— Ты, Ваня, кол‑то брось, а то баре подумают, что ты их глушить начнёшь. Подержи‑ка, Митрий Митрич, лошадку‑то — я тоже воды с извёсткой попью. Ванятке сюда и подойти нельзя — напугал он лошадь‑то: вишь, какой он у нас грозный.
Сначала я тоже недоверчиво встретил студентов, пережив ужасы на Девяти футах — на море, но, вспомнив, как Наташа и Марийка без боязни и охотно согласились ухаживать за холерными вместе с доктором на пароходе, я сбежал с пригорка и смело крикнул:
— Он — грозный на парнишек да кошек, а трус!
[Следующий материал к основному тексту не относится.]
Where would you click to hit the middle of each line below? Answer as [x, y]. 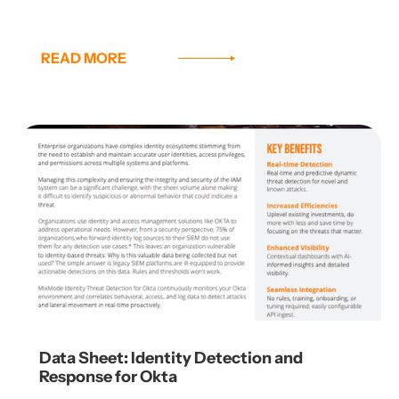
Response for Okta [108, 377]
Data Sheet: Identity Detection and [171, 358]
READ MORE [84, 58]
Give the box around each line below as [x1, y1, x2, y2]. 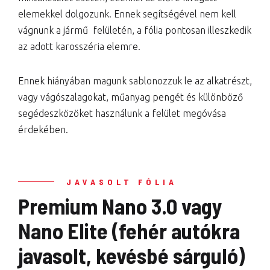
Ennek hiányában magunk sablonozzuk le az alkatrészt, [18, 75, 252, 87]
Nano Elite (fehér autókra [18, 218, 240, 244]
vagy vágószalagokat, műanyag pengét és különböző [18, 92, 243, 103]
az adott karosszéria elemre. [18, 41, 140, 52]
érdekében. [18, 124, 68, 136]
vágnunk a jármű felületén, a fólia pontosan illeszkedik [18, 25, 251, 36]
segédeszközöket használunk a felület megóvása [18, 108, 226, 119]
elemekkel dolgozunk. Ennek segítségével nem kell [18, 8, 236, 20]
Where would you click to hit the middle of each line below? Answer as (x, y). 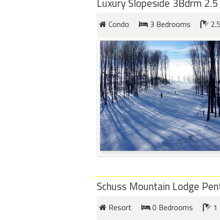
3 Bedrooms (169, 24)
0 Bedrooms (172, 207)
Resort (119, 207)
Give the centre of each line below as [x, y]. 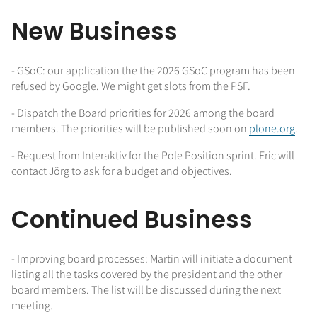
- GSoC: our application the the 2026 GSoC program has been [153, 70]
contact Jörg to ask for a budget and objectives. [122, 171]
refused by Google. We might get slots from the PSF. [131, 86]
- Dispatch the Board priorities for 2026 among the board [143, 113]
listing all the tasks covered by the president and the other [147, 275]
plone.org [272, 128]
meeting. [32, 306]
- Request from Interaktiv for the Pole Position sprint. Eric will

Я тоже буду пить — сыпьте. Я на Девяти футах был, в Астрахани был — через всё прошёл. Он докторов боится, а его мухи заразят. Сыпьте!
Юлёнков вскинул кол на плечо и пошёл по крутой дорожке в гору по краю буерака. И по его туго согнутой спине и по торопливости цепких босых ног, похожих на копыта, видно было, что он не просто убежал отсюда от греха, а задумал булгачить народ. Наверху он побежал вдоль плетня крайнего двора. Миколька уже не усмехался, а опасливо поглядывал наверх.
— Давайте‑ка я разбросаю известь‑то, Митрий Митрич, — рассудительно предупредил он студентов. — От этого дурака добра не жди. Вы уезжайте, а я сам посею золы для веселья.
— Значит, струсил, Николай?
— Мне‑то что… — беспокойно усмехнулся Миколька. — Вот вас как бы не обидели. Народ сейчас не в себе: кругом беда. Люди сослепу на всё пойдут.
- — Ничего не будет, — строго, не угашая улыбки, сказал молодой Измайлов. — Не бойся. — Он сел верхом на дрожки, взял вожжи и кивнул головой Микольке, чтобы он отошёл от лошади. — Возьми отсюда мешок, Николай.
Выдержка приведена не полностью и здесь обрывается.